Recent work in transport research has increasingly tried to broaden out beyond traditional areas such as mode choice or car ownership and has tried to position travel decisions within the broader life context. However, while important progress has been made in terms of how to capture these additional dimensions, both in terms of detailed tracking of movements and in-depth data collection on long term decisions or social network influences, surveys have tended to look at only a handful (or often one) of these issues in isolation. The ERC funded DECISIONS project set out to instead collect data in a unified approach by jointly looking at numerous dimensions. We believe that this is an unprecedented effort that joins complexity of the survey design, amount of information collected and sample size. The present paper has given an overview of the different components of this survey and provided initial insights into the resulting data. The full dataset will be made publicly available at the end of the DECISIONS project in 2020.
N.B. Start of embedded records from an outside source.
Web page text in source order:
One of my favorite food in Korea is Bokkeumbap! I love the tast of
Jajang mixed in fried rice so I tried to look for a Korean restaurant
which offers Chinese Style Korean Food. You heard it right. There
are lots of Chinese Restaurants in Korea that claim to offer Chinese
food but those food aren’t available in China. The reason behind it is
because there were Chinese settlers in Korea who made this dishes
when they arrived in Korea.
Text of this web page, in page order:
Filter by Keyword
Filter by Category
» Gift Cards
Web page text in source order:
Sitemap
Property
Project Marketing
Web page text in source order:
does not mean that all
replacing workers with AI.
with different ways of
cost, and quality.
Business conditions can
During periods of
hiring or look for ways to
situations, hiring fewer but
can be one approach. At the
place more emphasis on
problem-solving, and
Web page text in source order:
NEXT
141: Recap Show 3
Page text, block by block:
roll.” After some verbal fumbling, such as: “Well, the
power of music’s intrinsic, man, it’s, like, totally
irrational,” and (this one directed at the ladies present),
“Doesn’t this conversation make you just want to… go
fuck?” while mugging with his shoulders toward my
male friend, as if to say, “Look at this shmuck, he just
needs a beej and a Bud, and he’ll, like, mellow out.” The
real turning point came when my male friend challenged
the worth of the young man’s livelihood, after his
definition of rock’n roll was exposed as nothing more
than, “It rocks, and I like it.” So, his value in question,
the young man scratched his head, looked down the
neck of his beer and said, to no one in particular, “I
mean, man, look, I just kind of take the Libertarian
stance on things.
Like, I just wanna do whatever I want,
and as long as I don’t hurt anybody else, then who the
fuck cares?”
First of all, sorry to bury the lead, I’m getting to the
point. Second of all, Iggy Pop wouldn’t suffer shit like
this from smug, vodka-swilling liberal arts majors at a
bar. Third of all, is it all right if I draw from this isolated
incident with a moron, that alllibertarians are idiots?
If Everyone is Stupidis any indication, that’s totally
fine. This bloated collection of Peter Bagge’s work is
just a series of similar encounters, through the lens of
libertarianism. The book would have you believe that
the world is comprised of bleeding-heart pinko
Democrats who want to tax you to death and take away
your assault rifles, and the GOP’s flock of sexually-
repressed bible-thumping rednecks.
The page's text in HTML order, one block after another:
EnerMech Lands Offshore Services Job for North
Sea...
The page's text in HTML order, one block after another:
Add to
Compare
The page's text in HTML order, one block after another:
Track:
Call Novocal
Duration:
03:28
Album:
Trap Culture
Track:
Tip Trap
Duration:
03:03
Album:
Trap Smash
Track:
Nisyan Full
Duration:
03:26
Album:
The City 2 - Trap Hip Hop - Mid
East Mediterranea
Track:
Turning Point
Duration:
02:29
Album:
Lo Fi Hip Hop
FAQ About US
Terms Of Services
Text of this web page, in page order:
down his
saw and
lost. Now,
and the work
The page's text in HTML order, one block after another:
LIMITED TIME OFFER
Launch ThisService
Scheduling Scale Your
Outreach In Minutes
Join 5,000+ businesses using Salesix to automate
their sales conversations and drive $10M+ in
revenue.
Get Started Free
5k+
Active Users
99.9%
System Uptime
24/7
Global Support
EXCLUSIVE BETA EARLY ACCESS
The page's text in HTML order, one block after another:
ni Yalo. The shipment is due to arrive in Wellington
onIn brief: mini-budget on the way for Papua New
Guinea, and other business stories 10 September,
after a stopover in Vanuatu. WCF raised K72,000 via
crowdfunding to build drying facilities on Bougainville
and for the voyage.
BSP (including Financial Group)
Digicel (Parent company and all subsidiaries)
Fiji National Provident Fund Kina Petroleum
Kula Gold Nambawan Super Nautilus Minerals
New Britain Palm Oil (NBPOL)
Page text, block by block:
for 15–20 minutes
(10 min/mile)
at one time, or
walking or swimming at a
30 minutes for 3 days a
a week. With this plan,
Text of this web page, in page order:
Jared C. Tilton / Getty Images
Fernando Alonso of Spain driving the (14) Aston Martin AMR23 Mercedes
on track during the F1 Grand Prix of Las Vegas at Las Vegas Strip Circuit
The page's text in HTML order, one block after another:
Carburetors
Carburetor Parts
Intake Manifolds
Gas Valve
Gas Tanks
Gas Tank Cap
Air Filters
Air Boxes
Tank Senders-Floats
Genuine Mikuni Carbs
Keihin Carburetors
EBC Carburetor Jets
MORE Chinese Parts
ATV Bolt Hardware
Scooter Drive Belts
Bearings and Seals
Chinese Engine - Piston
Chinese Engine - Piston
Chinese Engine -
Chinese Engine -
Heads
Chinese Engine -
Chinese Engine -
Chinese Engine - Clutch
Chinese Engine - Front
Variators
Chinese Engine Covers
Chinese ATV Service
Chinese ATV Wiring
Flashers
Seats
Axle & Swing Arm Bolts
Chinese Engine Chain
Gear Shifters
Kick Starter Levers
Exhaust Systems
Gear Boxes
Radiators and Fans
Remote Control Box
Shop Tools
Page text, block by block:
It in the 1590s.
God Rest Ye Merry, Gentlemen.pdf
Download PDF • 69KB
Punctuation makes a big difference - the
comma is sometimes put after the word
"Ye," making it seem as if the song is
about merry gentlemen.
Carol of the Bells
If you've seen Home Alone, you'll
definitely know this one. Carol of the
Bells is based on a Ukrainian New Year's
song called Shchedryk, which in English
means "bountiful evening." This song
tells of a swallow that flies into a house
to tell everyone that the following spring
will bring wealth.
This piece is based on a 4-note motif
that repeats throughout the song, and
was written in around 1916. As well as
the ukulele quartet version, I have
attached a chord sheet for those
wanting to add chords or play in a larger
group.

The survey was made up of two different components, an online survey and a smartphone tracking app. The online survey was in turn divided into three elements, a background questionnaire, a life-course calendar and a name generator & name interpreter. These different tools were used to capture different aspects of participants’ lives, including travel and energy choices, life-course events, social networks and short term activity and mobility behaviour. The level of complexity goes beyond what is typically expected of survey respondents, and the rate of retention across different survey components is consequently lower than in many other studies. Here, it is worth noting that we not only faced the challenge of retaining respondents throughout a long and demanding survey, but that our approach, by linking different parts of the survey (e.g. the social network and the smartphone application) to capture the complexity of real-life behaviour, asked respondents to disclose a vast amount of data about their life and habits. Nevertheless, we end up with a usable sample of respondents who completed all parts of the survey, and initial analysis of the data shows high quality information and crucially allows us to understand the links between short-term and long-term decisions for the same individual while also making links with his/her social network.
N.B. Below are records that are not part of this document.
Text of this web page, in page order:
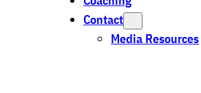
Contact
Media Resources
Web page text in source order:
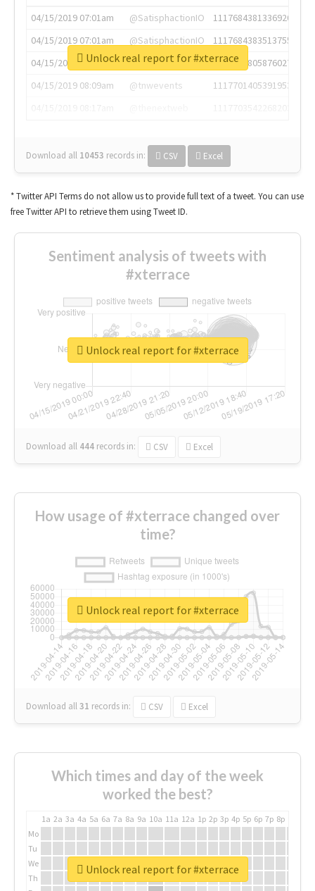
04/15/2019 07:01am
@SatisphactionIO
1117684381336920064
04/15/2019 07:01am
@SatisphactionIO
1117684383513755649
04/15/2019 07:03am
@annaercilla
1117684805876027392
04/15/2019 08:09am
@tnwevents
1117701405391953920
Download all 10453 records in: CSV Excel
Unlock real report for #xterrace
* Twitter API Terms do not allow us to provide full text of a tweet. You can use
free Twitter API to retrieve them using Tweet ID.
Sentiment analysis of tweets with
#xterrace
Download all 444 records in: CSV Excel
Unlock real report for #xterrace
How usage of #xterrace changed over
time?
Download all31 records in: CSV Excel
Unlock real report for #xterrace
Which times and day of the week
worked the best?
1a 2a 3a 4a 5a 6a 7a 8a 9a 10a 11a 12a 1p 2p 3p 4p 5p 6p 7p 8p
Mo
Tu
We
Th
Unlock real report for #xterrace
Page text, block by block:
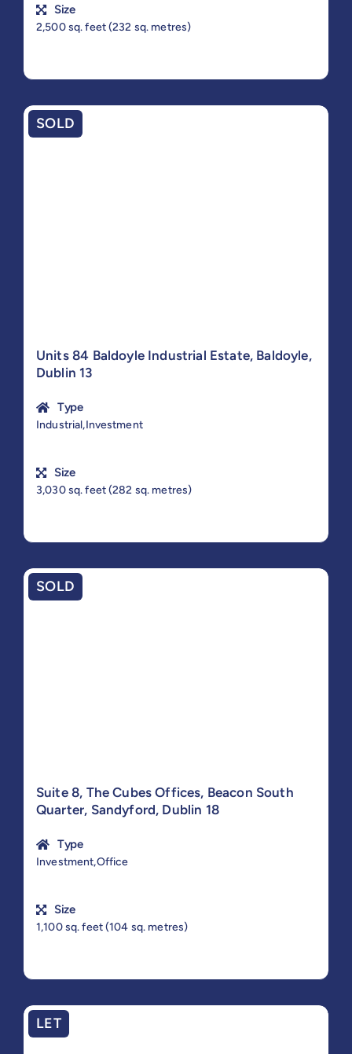
Size
2,500 sq. feet (232 sq. metres)
SOLD
Units 84 Baldoyle Industrial Estate, Baldoyle,
Dublin 13
Type
Industrial,Investment
Size
3,030 sq. feet (282 sq. metres)
SOLD
Suite 8, The Cubes Offices, Beacon South
Quarter, Sandyford, Dublin 18
Type
Investment,Office
Size
1,100 sq. feet (104 sq. metres)
LET
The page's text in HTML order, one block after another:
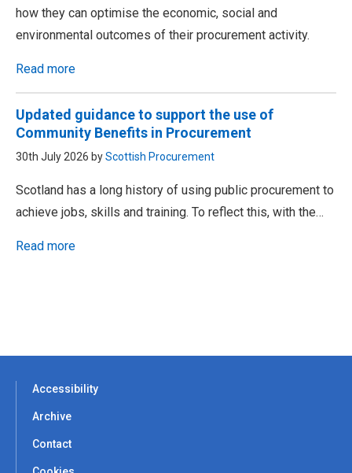
how they can optimise the economic, social and
environmental outcomes of their procurement activity.
Read more
Updated guidance to support the use of
Community Benefits in Procurement
30th July 2026 byScottish Procurement
Scotland has a long history of using public procurement to
achieve jobs, skills and training. To reflect this, with the…
Read more
Accessibility
Archive
Contact
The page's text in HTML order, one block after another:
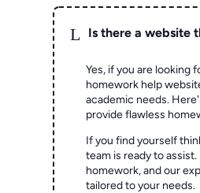
L Is there a website
Yes, if you are looking
homework help
academic needs.
provide flawless
If you find yourself
team is ready to
homework, and our
tailored to your needs.
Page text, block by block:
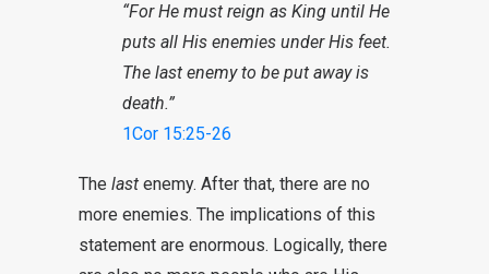
“For He must reign as King until He
puts all His enemies under His feet.
The last enemy to be put away is
death.”
1Cor 15:25-26
The last enemy. After that, there are no
more enemies. The implications of this
statement are enormous. Logically, there
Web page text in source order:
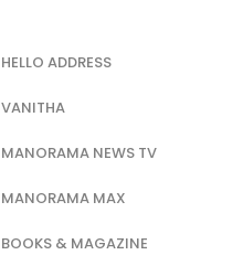
HELLO ADDRESS
VANITHA
MANORAMA NEWS TV
MANORAMA MAX
BOOKS & MAGAZINE
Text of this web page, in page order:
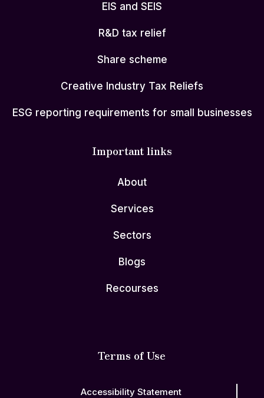
EIS and SEIS
R&D tax relief
Share scheme
Creative Industry Tax Reliefs
ESG reporting requirements for small businesses
Important links
About
Services
Sectors
Blogs
Recourses
Terms of Use
Accessibility Statement
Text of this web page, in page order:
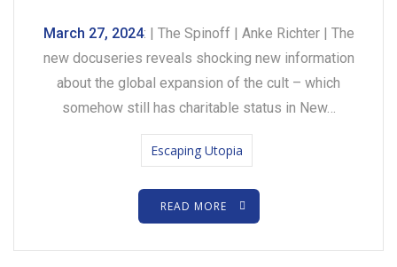
March 27, 2024: | The Spinoff | Anke Richter | The
new docuseries reveals shocking new information
about the global expansion of the cult – which
somehow still has charitable status in New…
Escaping Utopia
READ MORE
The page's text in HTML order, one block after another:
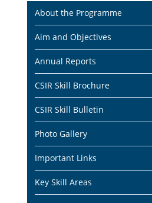
Main
navigation
About the Programme
Aim and Objectives
Annual Reports
CSIR Skill Brochure
CSIR Skill Bulletin
Photo Gallery
Important Links
Key Skill Areas
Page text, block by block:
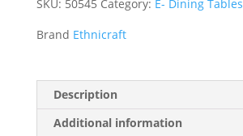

We believe that the experience gained by designing and implementing the present survey allows us to formulate a few recommendations that will hopefully be useful to other researchers who will attempt to collect similar datasets in the future. These are listed below:

  • When presenting a long survey, it might be useful to build links between the different parts, and generate contents on the basis of the answers to previous questions. This gives a sense of continuity and fosters involvement.
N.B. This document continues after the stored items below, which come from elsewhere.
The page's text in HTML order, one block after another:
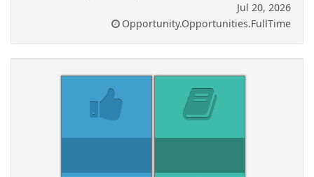
Jul 20, 2026
Opportunity.Opportunities.FullTime
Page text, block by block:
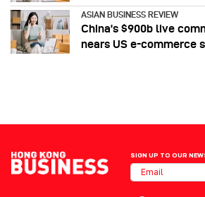
ASIAN BUSINESS REVIEW
China’s $900b live
nears US e-commerce
SIGN UP TO OUR
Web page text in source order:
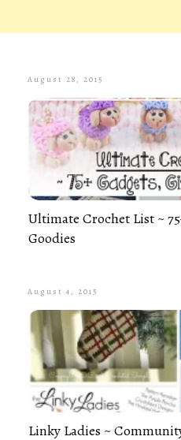
August 28, 2015
Ultimate Crochet List ~
Goodies
August 4, 2015
Linky Ladies ~
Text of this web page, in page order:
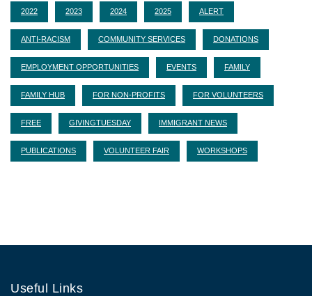
2022 2023 2024 2025 ALERT
ANTI-RACISM COMMUNITY SERVICES DONATIONS
EMPLOYMENT OPPORTUNITIES EVENTS FAMILY
FAMILY HUB FOR NON-PROFITS FOR VOLUNTEERS
FREE GIVINGTUESDAY IMMIGRANT NEWS
PUBLICATIONS VOLUNTEER FAIR WORKSHOPS
Useful Links
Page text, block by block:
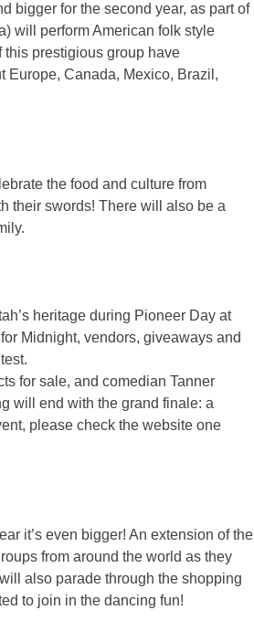
bigger for the second year, as part of
will perform American folk style
prestigious group have
Europe, Canada, Mexico, Brazil,
the food and culture from
their swords! There will also be a
heritage during Pioneer Day at
Midnight, vendors, giveaways and
for sale, and comedian Tanner
will end with the grand finale: a
please check the website one
it’s even bigger! An extension of the
from around the world as they
also parade through the shopping
to join in the dancing fun!
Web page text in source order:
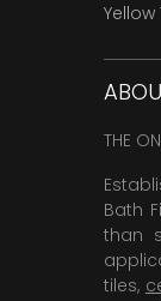
Yellow
THE
Bath
than
tiles,
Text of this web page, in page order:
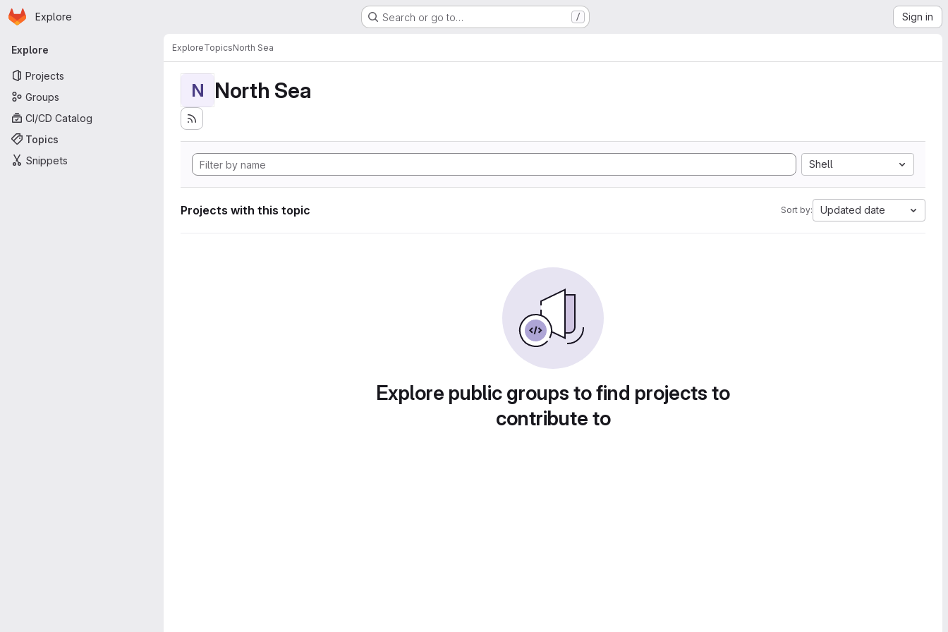
Skip to main content
Homepage
Explore Search or go to… / Sign in
Primary navigation
Explore
Projects
Groups
CI/CD Catalog
Topics
Snippets
ExploreTopicsNorth Sea
N North Sea
Shell
Projects with this topic Sort by: Updated date
Explore public groups to find projects to
contribute to

  • Using multiple recruitment approaches is advisable, as it helps minimise the risk of low retention rates. In particular, using sources that respondents trust or developing methods to gain respondents’ trust (providing plenty of information, direct lines of support) is a recommended approach, especially when many questions about respondents’ lives are presented.

  • Monetary incentives are preferred to other forms of incentives (such as prize raffles). The incentives need to be adequate, but as suggested by others in the literature, do not need to pay for participation time, and the primary motivation should be communicated in terms of contribution to research/policy.

  • When using a travel and activity app, extensive testing is recommended to avoid respondents facing malfunctioning, battery drainage and other issues that might lead them to abandon the survey. Moreover, a good level of customisation provides a more enjoyable experience and can help retention.